Left: vanilla DQN policy; Right: DQN policy with VIME. DQN augmented with VIME was able to reach the mountain peak on the first trial while the one without VIME failed.

A Brief Intro to VIME

Why do we need VIME?

Variational Information Maximizing Exploration (VIME) aims to help an agent explore its environment better, especially when rewards are sparse or hard to find. In typical reinforcement learning, agents rely on rewards to learn what actions are valuable. However, in environments where rewards are rare or delayed, agents can struggle to learn effectively because they don’t receive enough feedback.

How does it work?

VIME solves this by giving the agent “intrinsic rewards,” which encourage it to seek out new or unknown areas in the environment, even without an immediate reward. These intrinsic rewards come from an information gain: every time the agent encounters a new or surprising situation, it updates its understanding of how the environment works, and VIME rewards it for that learning.

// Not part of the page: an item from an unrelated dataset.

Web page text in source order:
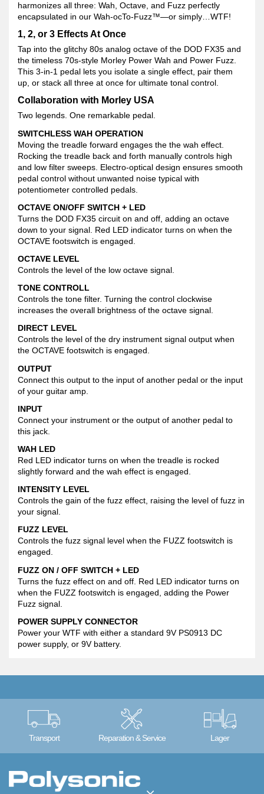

Mathematically, information gain for a state transition is defined as the change in the agent's posterior belief about the environment dynamics given new data. This is expressed as:

\[\text{Information Gain} = D_{\text{KL}}\left( p(\theta | \tau, a) \; || \; p(\theta | \tau) \right)\]

where:

$ D_{\text{KL}} $ is the Kullback-Leibler (KL) divergence,
$ p(\theta | \tau) $ is the agent's prior belief about the environment dynamics (parameterized by $\theta$),
$ p(\theta | \tau, a) $ is the posterior belief after observing a new action $ a $ and state transition $\tau$.

In simple terms, the KL divergence here measures how different the updated belief is from the prior belief. The more the belief changes, the more the agent has learned, which translates to higher information gain.

Step-by-Step Process

Dynamics Model: VIME uses a Bayesian model to represent the environment dynamics, which estimates the probability $ p(s' | s, a, \theta) $ of reaching a new state $ s' $ given the current state $ s $, action $ a $, and parameters $ \theta $.
Posterior Update: Every time the agent takes an action and observes a transition, it updates its model of the environment dynamics. This update changes the posterior distribution $ p(\theta | \tau, a) $, where $ \tau $ represents the transition data collected so far.
Intrinsic Reward Calculation: The intrinsic reward $ r_{\text{int}} $ is then calculated as the KL divergence between the updated posterior and the prior:
\[r_{\text{int}} = D_{\text{KL}}\left( p(\theta | \tau, a) \; || \; p(\theta | \tau) \right)\]
This intrinsic reward encourages the agent to explore areas where its model has the most to learn.
Total Reward: The agent’s objective becomes maximizing the sum of both extrinsic rewards (from the environment) and intrinsic rewards:
\[R_{\text{total}} = R_{\text{extrinsic}} + \lambda \cdot R_{\text{int}}\]
Here, $ \lambda $ is a scaling factor that balances exploration (intrinsic rewards) and exploitation (extrinsic rewards).

Why would VIME Work?

By maximizing information gain, VIME effectively motivates the agent to explore unfamiliar states that will help it learn more about the environment. This approach is particularly helpful in sparse reward settings because the agent doesn’t rely solely on external rewards but is guided by curiosity.

Training rewards visualization

As we can see from the plot, DQN policy with VIME was able to reach higher peak rewards after training, and the reward was able to grow from ealier stage. These indicate the curiousity driven strategy of VIME enables better policy training.